In the process of separating touch electrode from substrate, at step S220, the touch electrode 330 on which the protection film 340 is formed is separated from the substrate SUB. The touch electrode 330 separated from the substrate SUB may be attached to the polarizer 310.
In the process of attaching separated touch electrode to polarizer, at step S230, the touch electrode 330 separated from the substrate SUB is attached to the polarizer 310. Thus, the touch screen panel according to the present exemplary embodiment may include the polarizer 310, the second adhesive layer 320 disposed on the polarizer 310, the touch electrode 330 disposed on the second adhesive layer 320, and the protection film 340 disposed on the touch electrode 330. The polarizer 310 according to the present exemplary embodiment may have substantially similar configuration and constituent elements with the polarizer illustrated with reference to FIG. 3, and, thus, repeated description thereof will be omitted.

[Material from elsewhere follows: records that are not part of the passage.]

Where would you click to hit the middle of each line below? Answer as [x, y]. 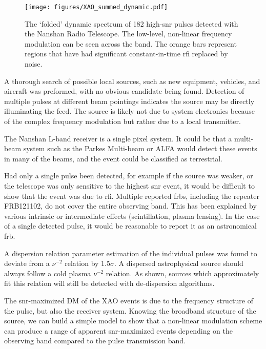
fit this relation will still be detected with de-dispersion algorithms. [109, 283]
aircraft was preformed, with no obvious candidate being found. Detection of [124, 91]
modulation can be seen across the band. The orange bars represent [131, 43]
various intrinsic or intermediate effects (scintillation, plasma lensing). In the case [132, 215]
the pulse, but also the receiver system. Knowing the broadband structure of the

In the process of forming pressure sensitive layer on touch electrode, at step S240, after the protection film 340 is removed, the pressure sensitive layer 350 is formed on the touch electrode 330 attached to the polarizer 310. The pressure sensitive layer 350 according to the present exemplary embodiment may have substantially similar configurations and constituent elements as the pressure sensitive layer illustrated with reference to FIG. 2, and thus, repeated description thereof will be omitted.

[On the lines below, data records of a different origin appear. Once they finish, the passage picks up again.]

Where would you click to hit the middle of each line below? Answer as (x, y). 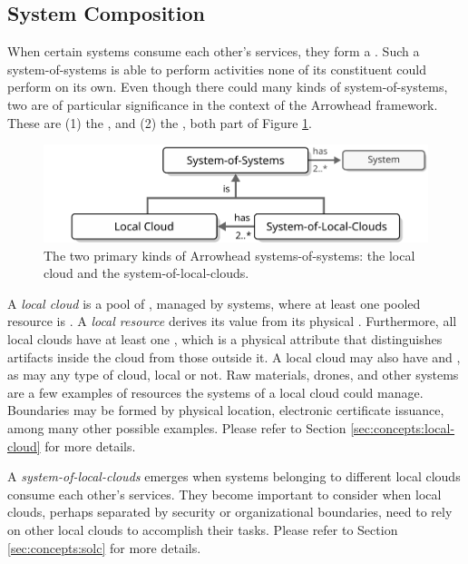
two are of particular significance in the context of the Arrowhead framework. (223, 104)
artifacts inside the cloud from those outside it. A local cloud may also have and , (234, 356)
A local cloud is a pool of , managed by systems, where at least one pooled (214, 303)
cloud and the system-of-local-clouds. (146, 273)
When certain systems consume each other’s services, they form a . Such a (214, 51)
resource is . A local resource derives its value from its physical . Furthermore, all (232, 321)
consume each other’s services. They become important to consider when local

FIG. 12 is a cross-sectional view illustrating a touch display device according to an exemplary embodiment of the present invention.

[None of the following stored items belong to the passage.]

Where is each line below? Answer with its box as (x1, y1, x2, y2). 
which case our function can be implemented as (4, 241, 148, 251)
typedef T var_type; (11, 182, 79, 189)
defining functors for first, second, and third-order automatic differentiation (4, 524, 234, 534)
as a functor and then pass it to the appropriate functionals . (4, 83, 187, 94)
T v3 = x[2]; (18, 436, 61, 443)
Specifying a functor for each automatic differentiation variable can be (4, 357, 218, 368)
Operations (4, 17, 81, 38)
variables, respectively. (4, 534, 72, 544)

Referring to FIG. 12, a touch display device according to the present exemplary embodiment includes a display panel DP configured to display an image and a touch screen panel 300 disposed on the display panel DP.
The touch screen panel 300 includes the polarizer 310, the second adhesive layer 320 disposed on the polarizer 310, the touch electrode 330 disposed on the second adhesive layer 320, and the pressure sensitive layer 350 disposed on the touch electrode 330. The pressure sensitive layer 350 includes dielectric elastomer material, and is configured to sense change of capacitance based on change of thickness.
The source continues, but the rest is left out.